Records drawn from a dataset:

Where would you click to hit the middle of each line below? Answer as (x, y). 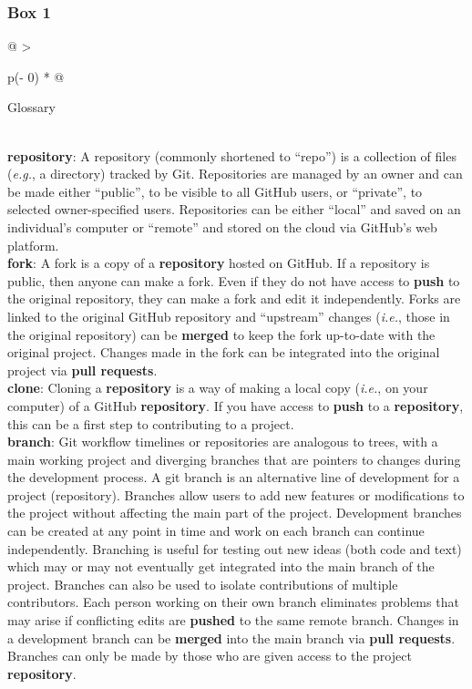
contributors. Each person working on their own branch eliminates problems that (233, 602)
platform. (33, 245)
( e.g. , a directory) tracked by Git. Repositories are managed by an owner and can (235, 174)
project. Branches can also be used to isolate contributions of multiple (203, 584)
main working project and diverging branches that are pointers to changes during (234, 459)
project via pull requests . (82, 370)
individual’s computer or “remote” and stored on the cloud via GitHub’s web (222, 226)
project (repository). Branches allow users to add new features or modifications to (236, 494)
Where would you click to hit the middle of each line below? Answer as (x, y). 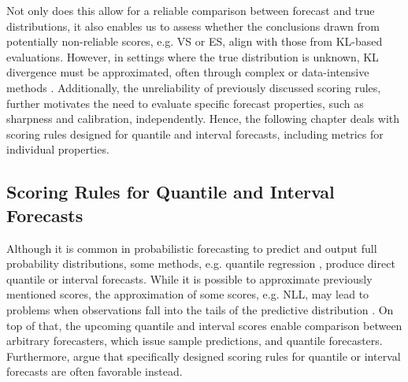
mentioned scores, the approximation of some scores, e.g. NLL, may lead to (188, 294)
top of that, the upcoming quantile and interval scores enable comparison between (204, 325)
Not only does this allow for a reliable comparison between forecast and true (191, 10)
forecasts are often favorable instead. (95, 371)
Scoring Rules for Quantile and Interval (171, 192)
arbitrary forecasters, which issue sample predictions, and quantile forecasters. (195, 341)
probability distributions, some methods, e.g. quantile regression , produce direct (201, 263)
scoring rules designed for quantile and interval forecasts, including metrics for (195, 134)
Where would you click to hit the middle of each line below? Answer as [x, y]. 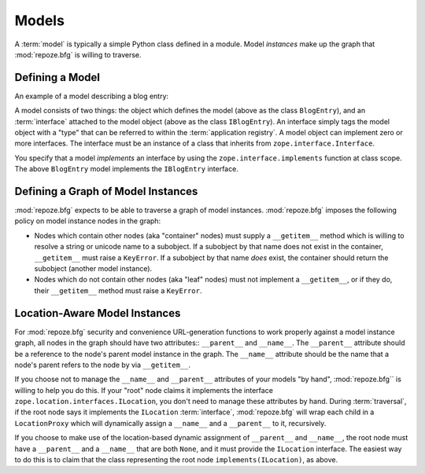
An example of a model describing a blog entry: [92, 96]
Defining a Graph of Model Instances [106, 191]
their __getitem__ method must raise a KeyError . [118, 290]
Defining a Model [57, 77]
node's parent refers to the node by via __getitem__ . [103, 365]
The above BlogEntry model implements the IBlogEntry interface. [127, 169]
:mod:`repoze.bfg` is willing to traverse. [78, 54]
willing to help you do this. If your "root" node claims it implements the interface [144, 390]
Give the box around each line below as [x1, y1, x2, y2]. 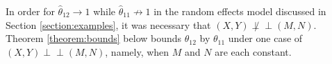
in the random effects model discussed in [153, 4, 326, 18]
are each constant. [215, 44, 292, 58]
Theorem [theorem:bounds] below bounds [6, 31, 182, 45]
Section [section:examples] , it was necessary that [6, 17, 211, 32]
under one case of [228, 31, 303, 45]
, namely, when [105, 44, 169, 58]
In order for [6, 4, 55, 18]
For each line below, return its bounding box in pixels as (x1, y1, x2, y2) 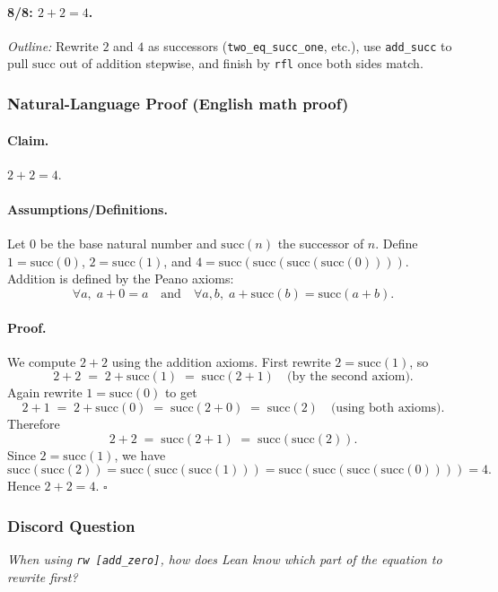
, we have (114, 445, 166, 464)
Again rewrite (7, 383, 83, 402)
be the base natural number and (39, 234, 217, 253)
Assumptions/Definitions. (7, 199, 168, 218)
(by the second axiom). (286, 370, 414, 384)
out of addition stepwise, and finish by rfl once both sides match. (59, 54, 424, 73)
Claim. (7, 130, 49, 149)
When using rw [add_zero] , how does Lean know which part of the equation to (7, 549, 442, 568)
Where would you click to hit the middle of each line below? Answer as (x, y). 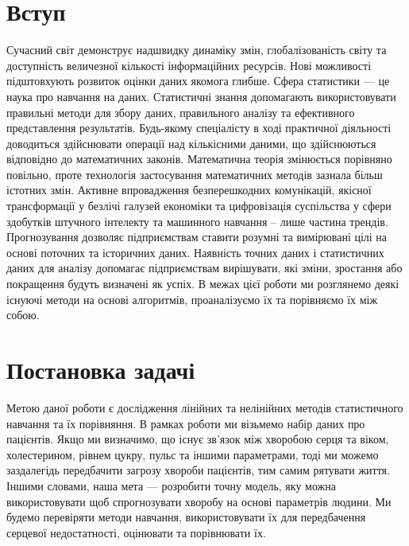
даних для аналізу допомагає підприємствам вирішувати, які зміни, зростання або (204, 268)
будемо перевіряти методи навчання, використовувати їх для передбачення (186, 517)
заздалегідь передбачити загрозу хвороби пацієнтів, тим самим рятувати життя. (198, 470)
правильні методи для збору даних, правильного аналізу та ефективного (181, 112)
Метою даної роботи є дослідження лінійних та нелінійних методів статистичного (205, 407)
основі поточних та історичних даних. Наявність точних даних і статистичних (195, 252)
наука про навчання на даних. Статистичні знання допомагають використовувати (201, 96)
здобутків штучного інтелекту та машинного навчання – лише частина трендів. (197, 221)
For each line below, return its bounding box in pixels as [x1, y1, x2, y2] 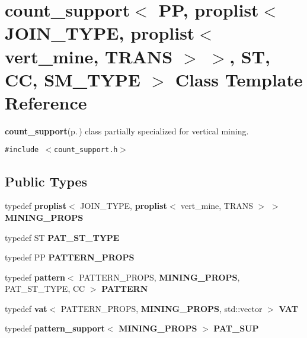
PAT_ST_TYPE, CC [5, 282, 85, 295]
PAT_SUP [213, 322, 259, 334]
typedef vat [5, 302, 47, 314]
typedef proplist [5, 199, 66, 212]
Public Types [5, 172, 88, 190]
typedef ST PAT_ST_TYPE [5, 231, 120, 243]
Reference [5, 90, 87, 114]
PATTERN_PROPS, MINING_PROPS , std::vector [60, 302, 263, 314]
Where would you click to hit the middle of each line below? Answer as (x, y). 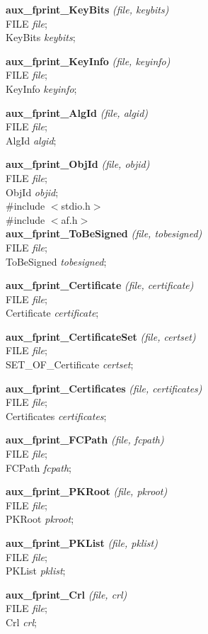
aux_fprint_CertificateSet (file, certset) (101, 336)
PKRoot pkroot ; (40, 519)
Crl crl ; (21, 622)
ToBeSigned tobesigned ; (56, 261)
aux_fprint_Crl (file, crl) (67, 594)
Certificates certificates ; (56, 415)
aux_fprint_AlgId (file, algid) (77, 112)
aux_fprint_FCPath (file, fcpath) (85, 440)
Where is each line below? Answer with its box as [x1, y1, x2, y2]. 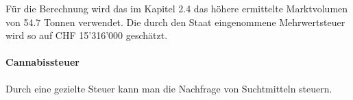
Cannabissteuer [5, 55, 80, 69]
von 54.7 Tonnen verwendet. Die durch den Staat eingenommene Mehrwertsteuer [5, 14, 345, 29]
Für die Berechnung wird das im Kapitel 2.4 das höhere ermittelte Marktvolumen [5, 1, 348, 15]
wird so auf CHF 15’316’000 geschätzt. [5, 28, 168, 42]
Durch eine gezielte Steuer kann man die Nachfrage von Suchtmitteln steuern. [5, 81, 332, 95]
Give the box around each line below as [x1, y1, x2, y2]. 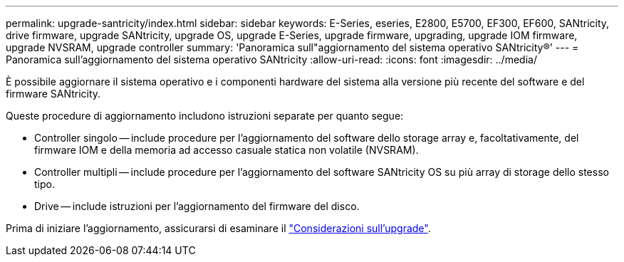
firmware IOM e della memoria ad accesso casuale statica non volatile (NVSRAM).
* * *
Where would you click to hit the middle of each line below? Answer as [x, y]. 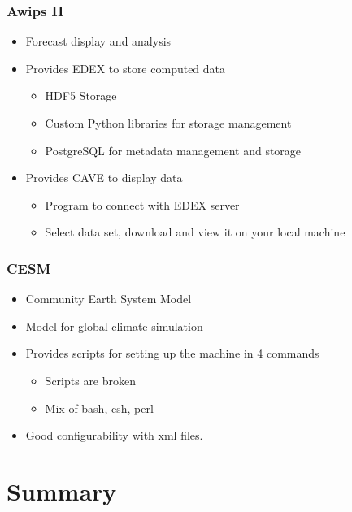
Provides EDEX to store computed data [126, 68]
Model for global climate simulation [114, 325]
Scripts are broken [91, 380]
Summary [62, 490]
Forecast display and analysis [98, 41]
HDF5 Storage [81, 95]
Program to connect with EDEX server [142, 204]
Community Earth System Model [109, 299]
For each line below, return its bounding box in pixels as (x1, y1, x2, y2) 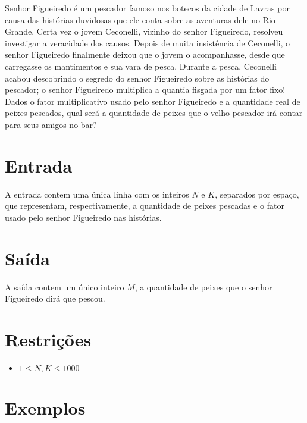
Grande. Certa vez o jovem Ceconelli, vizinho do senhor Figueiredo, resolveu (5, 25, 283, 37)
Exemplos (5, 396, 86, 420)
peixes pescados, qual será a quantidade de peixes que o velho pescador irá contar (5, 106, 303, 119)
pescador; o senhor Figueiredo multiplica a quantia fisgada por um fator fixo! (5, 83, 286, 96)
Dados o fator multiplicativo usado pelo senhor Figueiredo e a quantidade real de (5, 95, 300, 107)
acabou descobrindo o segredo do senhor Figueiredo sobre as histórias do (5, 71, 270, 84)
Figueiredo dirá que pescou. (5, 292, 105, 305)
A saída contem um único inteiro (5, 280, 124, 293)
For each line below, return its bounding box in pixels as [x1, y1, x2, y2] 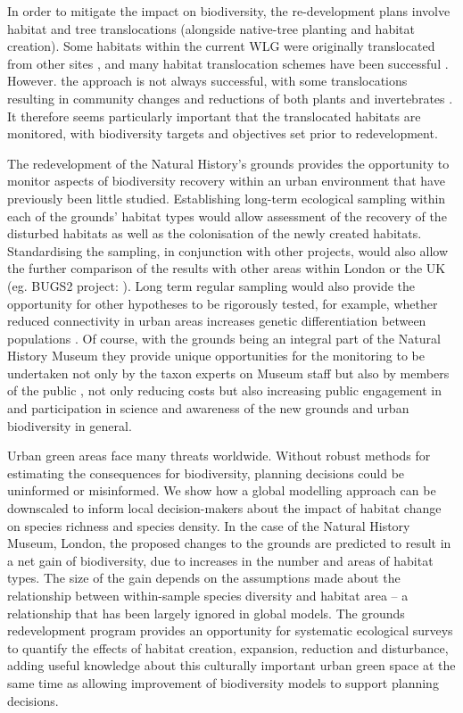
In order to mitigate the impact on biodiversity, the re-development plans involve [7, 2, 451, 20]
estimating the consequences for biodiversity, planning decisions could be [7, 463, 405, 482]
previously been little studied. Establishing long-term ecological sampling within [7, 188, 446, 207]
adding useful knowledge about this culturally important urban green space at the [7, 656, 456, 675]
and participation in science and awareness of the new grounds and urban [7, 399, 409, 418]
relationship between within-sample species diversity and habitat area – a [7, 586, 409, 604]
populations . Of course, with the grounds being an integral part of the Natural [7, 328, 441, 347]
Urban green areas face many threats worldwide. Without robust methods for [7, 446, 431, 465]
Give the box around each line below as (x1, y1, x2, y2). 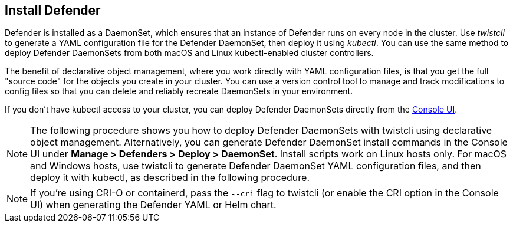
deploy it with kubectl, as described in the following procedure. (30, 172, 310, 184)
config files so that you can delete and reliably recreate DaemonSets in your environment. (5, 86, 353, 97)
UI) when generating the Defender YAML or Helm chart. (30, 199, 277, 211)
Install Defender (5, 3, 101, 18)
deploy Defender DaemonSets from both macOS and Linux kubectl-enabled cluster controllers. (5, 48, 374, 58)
* * *
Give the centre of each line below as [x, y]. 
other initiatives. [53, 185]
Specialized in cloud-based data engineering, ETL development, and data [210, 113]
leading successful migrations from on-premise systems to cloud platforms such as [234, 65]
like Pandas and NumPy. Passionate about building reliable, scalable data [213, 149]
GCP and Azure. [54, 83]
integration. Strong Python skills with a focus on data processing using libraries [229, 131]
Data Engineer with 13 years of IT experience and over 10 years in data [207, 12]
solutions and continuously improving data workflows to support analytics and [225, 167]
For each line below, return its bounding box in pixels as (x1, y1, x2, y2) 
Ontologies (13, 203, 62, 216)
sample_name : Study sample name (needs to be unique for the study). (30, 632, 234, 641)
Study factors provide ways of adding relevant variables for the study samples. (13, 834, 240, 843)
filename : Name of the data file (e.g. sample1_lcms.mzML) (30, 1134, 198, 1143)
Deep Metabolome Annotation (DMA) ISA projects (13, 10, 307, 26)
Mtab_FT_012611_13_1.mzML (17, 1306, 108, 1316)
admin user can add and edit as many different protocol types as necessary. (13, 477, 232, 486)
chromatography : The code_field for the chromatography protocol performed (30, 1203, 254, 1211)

### Work order
Look above for the line with "An example of" and the line with "traverse. [78, 54]". Write out those two lines and all the lines between them, exactly, and no others.

### Answer to this problem
An example of a model describing a blog entry: [92, 96]
Defining a Graph of Model Instances [106, 191]
their __getitem__ method must raise a KeyError . [118, 290]
Defining a Model [57, 77]
node's parent refers to the node by via __getitem__ . [103, 365]
The above BlogEntry model implements the IBlogEntry interface. [127, 169]
:mod:`repoze.bfg` is willing to traverse. [78, 54]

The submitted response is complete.